* Task goal: Omit all images, then repeat exactly the lines below from the one containing "if translationComplete(newSentence) then" through the one containing "[bibby@machine ~]$ radula", both ends included.

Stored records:
──────────
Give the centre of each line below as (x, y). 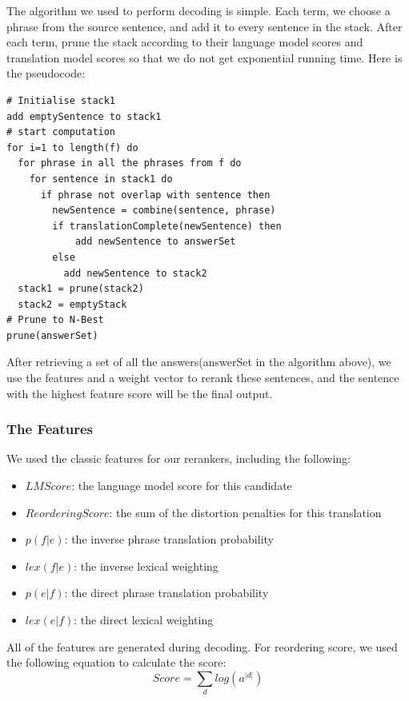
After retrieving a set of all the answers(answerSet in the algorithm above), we (199, 362)
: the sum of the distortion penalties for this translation (245, 512)
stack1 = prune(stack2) (81, 289)
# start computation (61, 132)
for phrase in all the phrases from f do (130, 163)
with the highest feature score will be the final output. (140, 393)
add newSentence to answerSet (155, 242)
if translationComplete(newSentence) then (167, 226)
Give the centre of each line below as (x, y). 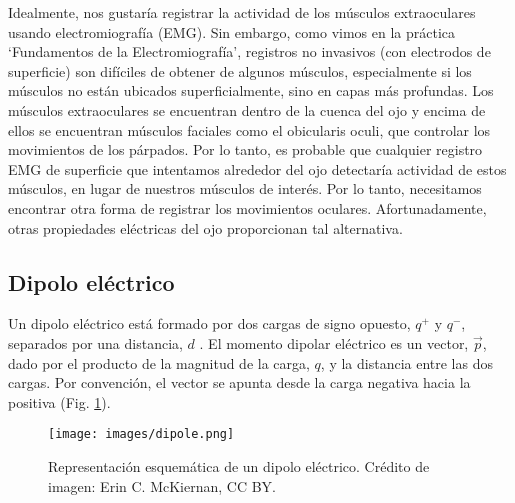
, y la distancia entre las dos (406, 362)
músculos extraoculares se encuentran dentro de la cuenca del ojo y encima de (247, 109)
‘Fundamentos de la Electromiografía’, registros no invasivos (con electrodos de (249, 51)
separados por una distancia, (95, 342)
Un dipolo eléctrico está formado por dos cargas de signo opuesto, (209, 323)
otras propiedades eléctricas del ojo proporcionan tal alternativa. (205, 227)
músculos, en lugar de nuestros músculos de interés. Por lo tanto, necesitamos (245, 188)
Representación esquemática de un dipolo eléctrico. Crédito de (239, 465)
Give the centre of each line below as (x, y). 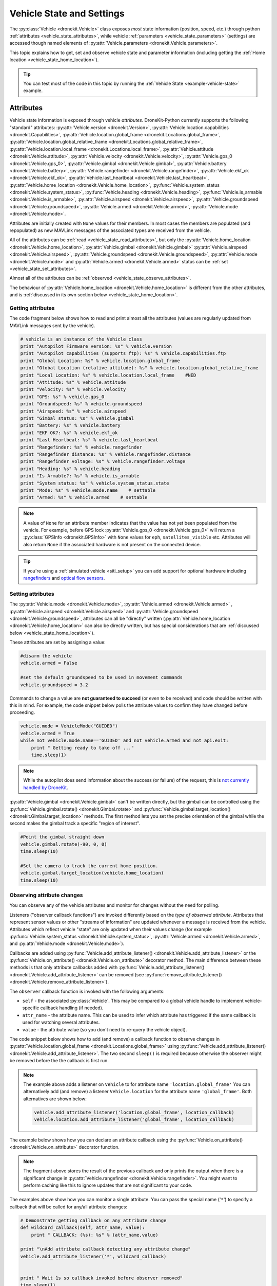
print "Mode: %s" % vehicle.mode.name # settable (88, 490)
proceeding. (22, 712)
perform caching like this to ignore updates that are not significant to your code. (108, 1185)
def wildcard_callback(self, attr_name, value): (83, 1228)
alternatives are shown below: (55, 1099)
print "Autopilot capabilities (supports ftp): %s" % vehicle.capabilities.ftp (123, 353)
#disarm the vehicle (46, 656)
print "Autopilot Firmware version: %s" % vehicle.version (96, 346)
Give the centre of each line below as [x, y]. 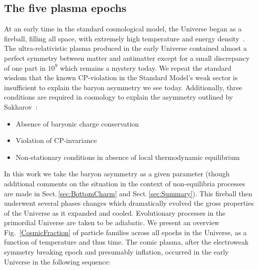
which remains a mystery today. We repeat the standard [146, 67]
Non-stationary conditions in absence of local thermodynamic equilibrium [128, 157]
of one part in [25, 67]
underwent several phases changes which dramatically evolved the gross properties [129, 203]
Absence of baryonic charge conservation [77, 123]
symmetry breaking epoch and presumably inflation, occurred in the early [116, 252]
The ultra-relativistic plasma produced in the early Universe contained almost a [126, 48]
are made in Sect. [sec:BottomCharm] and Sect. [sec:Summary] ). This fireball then [128, 193]
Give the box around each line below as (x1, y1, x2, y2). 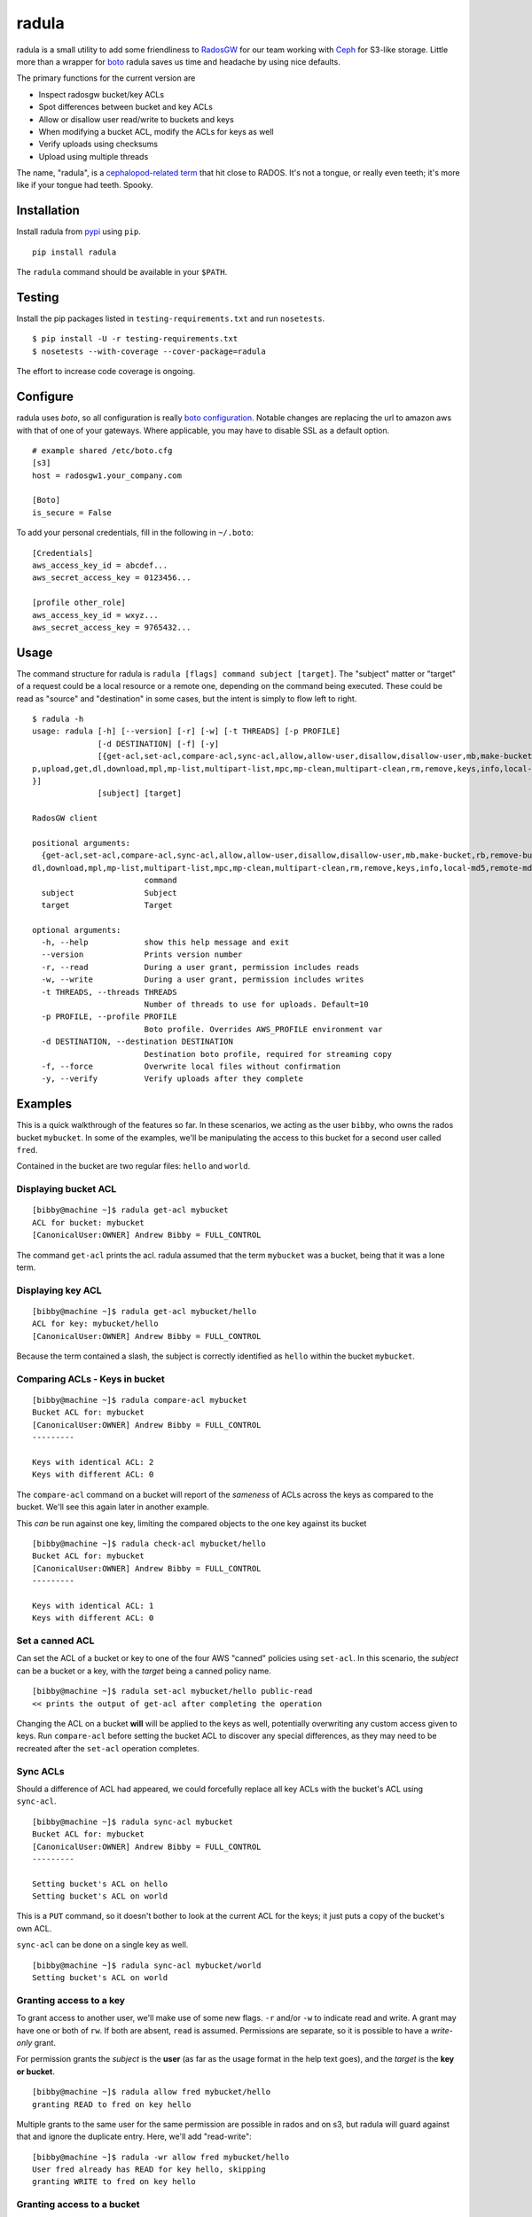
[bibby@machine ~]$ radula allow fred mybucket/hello (32, 2087, 270, 2097)
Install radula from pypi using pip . (16, 226, 141, 237)
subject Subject (41, 888, 177, 897)
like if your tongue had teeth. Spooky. (16, 180, 153, 191)
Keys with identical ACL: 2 (32, 1457, 154, 1468)
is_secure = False (32, 507, 113, 518)
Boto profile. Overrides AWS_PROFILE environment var (144, 1024, 383, 1034)
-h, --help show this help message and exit (41, 937, 290, 948)
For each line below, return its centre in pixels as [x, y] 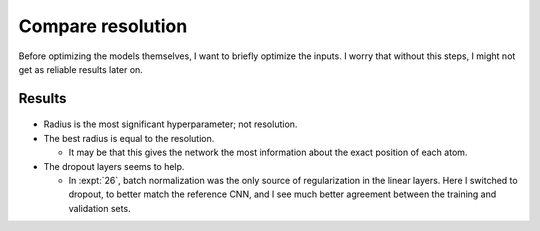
──────────
* Task solution:
if translationComplete(newSentence) then (167, 226)
Give the centre of each line below as (x, y). 
, y la distancia entre las dos (406, 362)
músculos extraoculares se encuentran dentro de la cuenca del ojo y encima de (247, 109)
‘Fundamentos de la Electromiografía’, registros no invasivos (con electrodos de (249, 51)
separados por una distancia, (95, 342)
Un dipolo eléctrico está formado por dos cargas de signo opuesto, (209, 323)
otras propiedades eléctricas del ojo proporcionan tal alternativa. (205, 227)
músculos, en lugar de nuestros músculos de interés. Por lo tanto, necesitamos (245, 188)
Representación esquemática de un dipolo eléctrico. Crédito de (239, 465)
Give the centre of each line below as (x, y). 
print "Mode: %s" % vehicle.mode.name # settable (88, 490)
proceeding. (22, 712)
perform caching like this to ignore updates that are not significant to your code. (108, 1185)
def wildcard_callback(self, attr_name, value): (83, 1228)
alternatives are shown below: (55, 1099)
print "Autopilot capabilities (supports ftp): %s" % vehicle.capabilities.ftp (123, 353)
#disarm the vehicle (46, 656)
print "Autopilot Firmware version: %s" % vehicle.version (96, 346)
Give the centre of each line below as [x, y]. 
which remains a mystery today. We repeat the standard [146, 67]
Non-stationary conditions in absence of local thermodynamic equilibrium [128, 157]
of one part in [25, 67]
underwent several phases changes which dramatically evolved the gross properties [129, 203]
Absence of baryonic charge conservation [77, 123]
symmetry breaking epoch and presumably inflation, occurred in the early [116, 252]
The ultra-relativistic plasma produced in the early Universe contained almost a [126, 48]
are made in Sect. [sec:BottomCharm] and Sect. [sec:Summary] ). This fireball then [128, 193]
Give the box around each line below as (x1, y1, x2, y2). 
[bibby@machine ~]$ radula allow fred mybucket/hello (32, 2087, 270, 2097)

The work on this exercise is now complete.